Omit all pictures, and print word for word only the lines from the one containing "Remark 1 (Multi-axis" through the end of the data.

___ Supplied records

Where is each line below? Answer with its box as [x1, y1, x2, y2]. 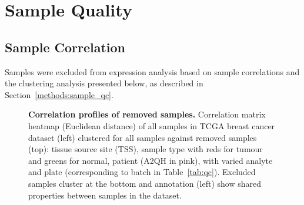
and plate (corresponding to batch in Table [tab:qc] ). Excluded [28, 166, 256, 178]
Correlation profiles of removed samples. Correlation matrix [28, 108, 266, 120]
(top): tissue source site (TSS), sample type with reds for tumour [28, 143, 263, 155]
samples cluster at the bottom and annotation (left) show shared [28, 177, 261, 189]
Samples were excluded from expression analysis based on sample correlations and [5, 65, 300, 78]
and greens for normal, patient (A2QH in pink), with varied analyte [28, 154, 273, 166]
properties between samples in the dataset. [28, 189, 182, 201]
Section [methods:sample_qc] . [5, 88, 113, 100]
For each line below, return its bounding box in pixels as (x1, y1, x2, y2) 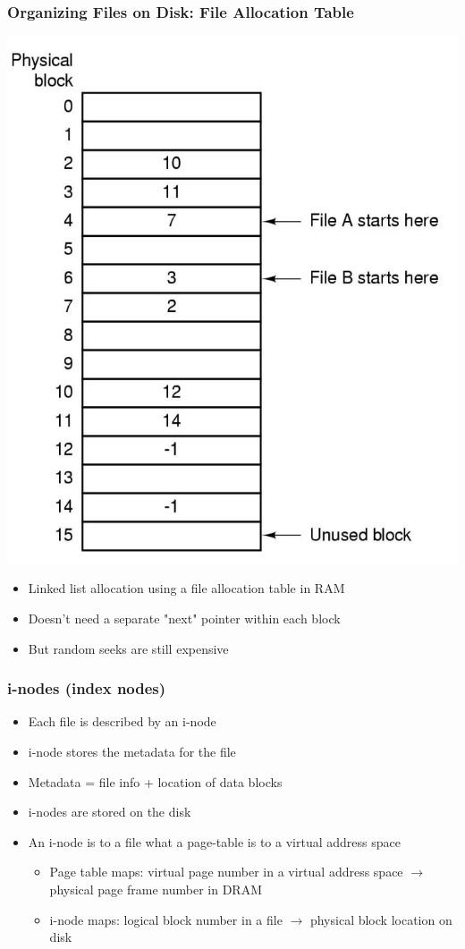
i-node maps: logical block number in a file (49, 910, 283, 928)
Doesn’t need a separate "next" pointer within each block (28, 609, 341, 627)
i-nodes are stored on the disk (28, 802, 191, 821)
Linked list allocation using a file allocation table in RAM (28, 579, 345, 597)
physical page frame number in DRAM (49, 879, 262, 898)
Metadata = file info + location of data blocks (28, 772, 283, 791)
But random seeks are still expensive (28, 639, 229, 657)
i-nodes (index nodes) (7, 677, 166, 699)
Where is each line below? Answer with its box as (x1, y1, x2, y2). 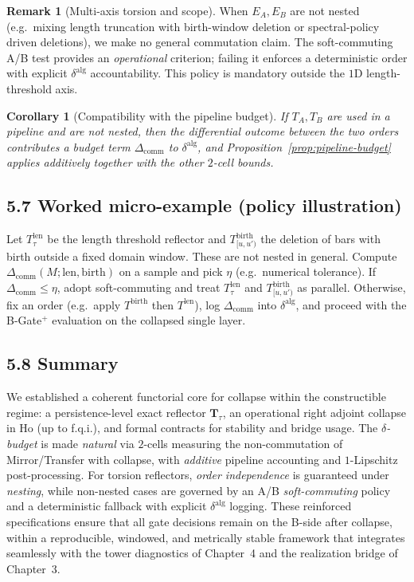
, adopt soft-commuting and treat (57, 279, 221, 296)
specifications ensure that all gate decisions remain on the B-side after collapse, (6, 513, 393, 529)
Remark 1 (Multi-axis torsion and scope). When (6, 2, 248, 18)
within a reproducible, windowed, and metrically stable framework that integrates (6, 529, 405, 545)
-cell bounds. (213, 154, 274, 171)
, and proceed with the (295, 296, 407, 313)
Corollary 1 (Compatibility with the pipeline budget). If (6, 107, 288, 124)
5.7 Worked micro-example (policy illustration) (6, 193, 402, 218)
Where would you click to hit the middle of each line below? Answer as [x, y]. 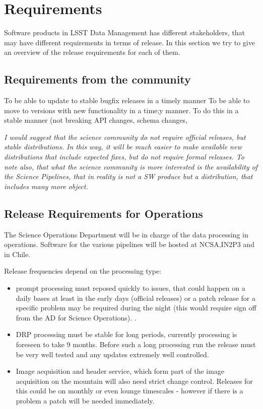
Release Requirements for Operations [104, 213]
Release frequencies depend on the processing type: [83, 271]
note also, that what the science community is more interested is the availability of [131, 166]
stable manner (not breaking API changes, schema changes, [96, 120]
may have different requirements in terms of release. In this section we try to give [129, 42]
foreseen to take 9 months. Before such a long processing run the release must [136, 344]
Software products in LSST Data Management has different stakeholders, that [125, 32]
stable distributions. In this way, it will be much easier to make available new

______

Result for this exercise:
Remark 1 (Multi-axis torsion and scope). When (6, 2, 248, 18)
within a reproducible, windowed, and metrically stable framework that integrates (6, 529, 405, 545)
-cell bounds. (213, 154, 274, 171)
, and proceed with the (295, 296, 407, 313)
Corollary 1 (Compatibility with the pipeline budget). If (6, 107, 288, 124)
5.7 Worked micro-example (policy illustration) (6, 193, 402, 218)
Where would you click to hit the middle of each line below? Answer as [x, y]. 
Release Requirements for Operations [104, 213]
Release frequencies depend on the processing type: [83, 271]
note also, that what the science community is more interested is the availability of [131, 166]
stable manner (not breaking API changes, schema changes, [96, 120]
may have different requirements in terms of release. In this section we try to give [129, 42]
foreseen to take 9 months. Before such a long processing run the release must [136, 344]
Software products in LSST Data Management has different stakeholders, that [125, 32]
stable distributions. In this way, it will be much easier to make available new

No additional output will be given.